I reached a spot in 180ft where kahala have hit jigs in the past, and I dropped the mangled opelu down to the bottom. Sure enough something strong grabbed it, and my drag’s strike setting wasn’t strong enough to stop it from rocking me. Assuming there were more kahalas around I dropped down the 120g tungsten knife jig. It took 45 seconds to reach the bottom, and I could barely feel any resistance jigging it back up. On the 4th drop it got hammered and I had the drag set very tight so I wouldn’t get rocked. The fish was so strong and the jig rod’s butt dug into my side. I was huffing and puffing but couldn’t stop to rest because the fish would then turn its head and swim down to rock me. After less than 3 minutes, which felt like 10 mins, a white ulua (GT) surfaced. I had let it depressurize about 20ft below the surface so it was able to swim down fine. Here’s the truncated video of that battle. If you’re interested in purchasing the 120g and 180g tungsten knife jigs, you can find them in the Store here. They’re pricey because they are tungsten, but they won’t tire you out until something big hits it.

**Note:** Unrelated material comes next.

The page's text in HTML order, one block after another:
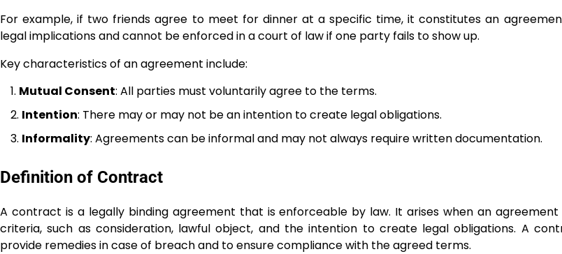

I rested up a bit after that jig battle, and motored back to that big fish spot and dropped another chunk of fresh opelu on the bait rod, with the strike setting set higher. Sure enough another fish hit it and I was in for another grueling battle. A slightly bigger ulua came up that I released. Convinced there was nothing else down there but strong fish I didn’t want to fight, I put another live opelu out and headed back to shallower uku spot. Up to this point I just had opelu in my bait tube and nothing in my fish bag.

Finally, I landed a decent sized yellow spot papio after going through moana and big taape.

It took a while to catch a second yellow spot, right after a big opelu was hooked on the big damashi rig, and it was time to head in.

So I struck out with the live bait but the larger damashi lures did seem to attract larger fish, and I was finally able to fish deep enough to catch something on the 120g tungsten knife jig. Pretty good fishing despite very calm conditions and a junk moon phase.

The yellow spot ended up weighing 2lb and 2lb 10oz after being bled, and both were males developing sperm. Maybe all those papio were on the bottom getting ready for a spawn?

My neighbor Brian turned the larger yellow spot papio into something almost too beautiful eat.